(Source records)
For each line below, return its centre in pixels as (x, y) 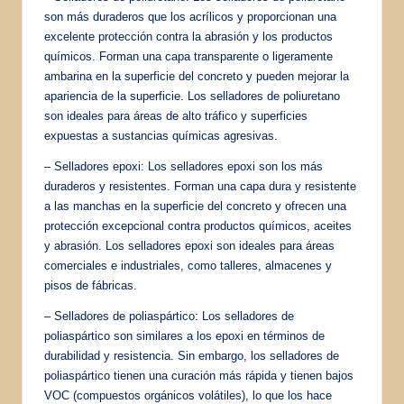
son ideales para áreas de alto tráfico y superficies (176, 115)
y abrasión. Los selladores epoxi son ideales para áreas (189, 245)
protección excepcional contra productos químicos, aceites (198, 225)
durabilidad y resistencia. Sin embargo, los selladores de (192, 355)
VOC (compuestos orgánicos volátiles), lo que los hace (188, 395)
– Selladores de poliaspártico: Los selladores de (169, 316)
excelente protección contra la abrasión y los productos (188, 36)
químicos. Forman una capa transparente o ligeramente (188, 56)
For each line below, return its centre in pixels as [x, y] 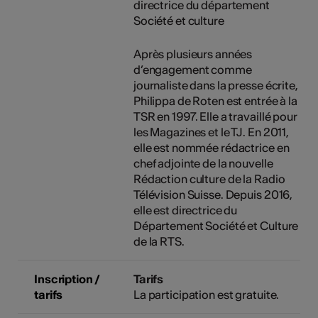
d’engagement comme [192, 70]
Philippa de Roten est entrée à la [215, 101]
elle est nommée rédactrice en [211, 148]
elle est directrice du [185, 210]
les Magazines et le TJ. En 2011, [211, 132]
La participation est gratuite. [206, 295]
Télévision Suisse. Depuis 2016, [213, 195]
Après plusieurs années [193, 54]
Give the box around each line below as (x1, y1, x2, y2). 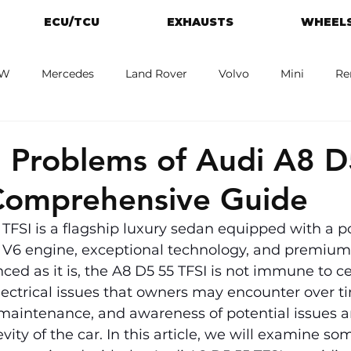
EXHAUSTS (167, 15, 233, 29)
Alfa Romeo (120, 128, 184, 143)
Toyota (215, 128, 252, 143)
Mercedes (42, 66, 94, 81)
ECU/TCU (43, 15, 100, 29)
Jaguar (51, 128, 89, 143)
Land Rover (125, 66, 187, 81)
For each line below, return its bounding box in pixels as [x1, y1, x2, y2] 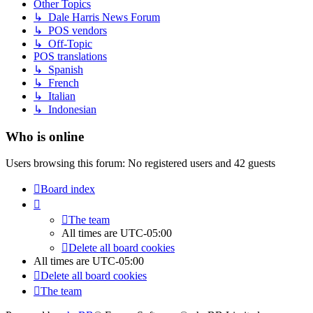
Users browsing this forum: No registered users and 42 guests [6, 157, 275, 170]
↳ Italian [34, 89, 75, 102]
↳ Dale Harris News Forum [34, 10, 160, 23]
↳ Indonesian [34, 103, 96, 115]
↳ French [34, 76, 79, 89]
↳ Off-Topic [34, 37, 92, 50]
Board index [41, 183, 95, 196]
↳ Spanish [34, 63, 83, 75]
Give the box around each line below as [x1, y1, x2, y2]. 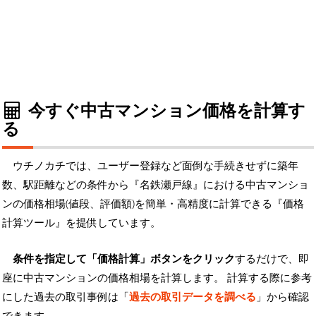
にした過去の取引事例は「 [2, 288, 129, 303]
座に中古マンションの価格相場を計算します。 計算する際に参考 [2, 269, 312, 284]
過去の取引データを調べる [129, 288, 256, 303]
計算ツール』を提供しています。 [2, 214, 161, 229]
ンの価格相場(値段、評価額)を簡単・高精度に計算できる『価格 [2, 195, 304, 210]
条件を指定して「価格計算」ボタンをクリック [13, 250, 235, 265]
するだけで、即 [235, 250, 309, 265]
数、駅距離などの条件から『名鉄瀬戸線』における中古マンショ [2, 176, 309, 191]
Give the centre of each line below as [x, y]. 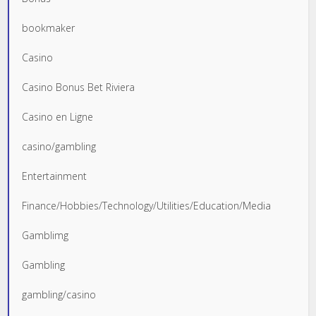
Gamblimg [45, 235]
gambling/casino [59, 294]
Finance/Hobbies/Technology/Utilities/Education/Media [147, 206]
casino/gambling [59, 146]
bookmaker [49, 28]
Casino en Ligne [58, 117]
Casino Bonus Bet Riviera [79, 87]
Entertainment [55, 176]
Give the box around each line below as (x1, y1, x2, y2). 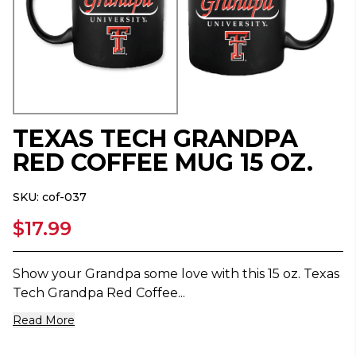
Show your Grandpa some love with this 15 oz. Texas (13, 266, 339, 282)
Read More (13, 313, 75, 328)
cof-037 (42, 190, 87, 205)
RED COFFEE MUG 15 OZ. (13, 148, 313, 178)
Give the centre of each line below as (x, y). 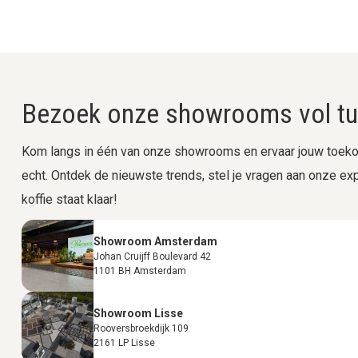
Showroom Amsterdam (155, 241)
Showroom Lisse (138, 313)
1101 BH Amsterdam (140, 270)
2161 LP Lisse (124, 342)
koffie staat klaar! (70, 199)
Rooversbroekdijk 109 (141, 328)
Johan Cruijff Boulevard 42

• **Task directions**: Would you reproduce, exactly and with nothing added, every line from the beginning of the entries above through the line that contains "VOC (compuestos orgánicos", both included, leaving out the pictures?

• **Response to the exercise**:
For each line below, return its centre in pixels as (x, y) 
son ideales para áreas de alto tráfico y superficies (176, 115)
y abrasión. Los selladores epoxi son ideales para áreas (189, 245)
protección excepcional contra productos químicos, aceites (198, 225)
durabilidad y resistencia. Sin embargo, los selladores de (192, 355)
VOC (compuestos orgánicos volátiles), lo que los hace (188, 395)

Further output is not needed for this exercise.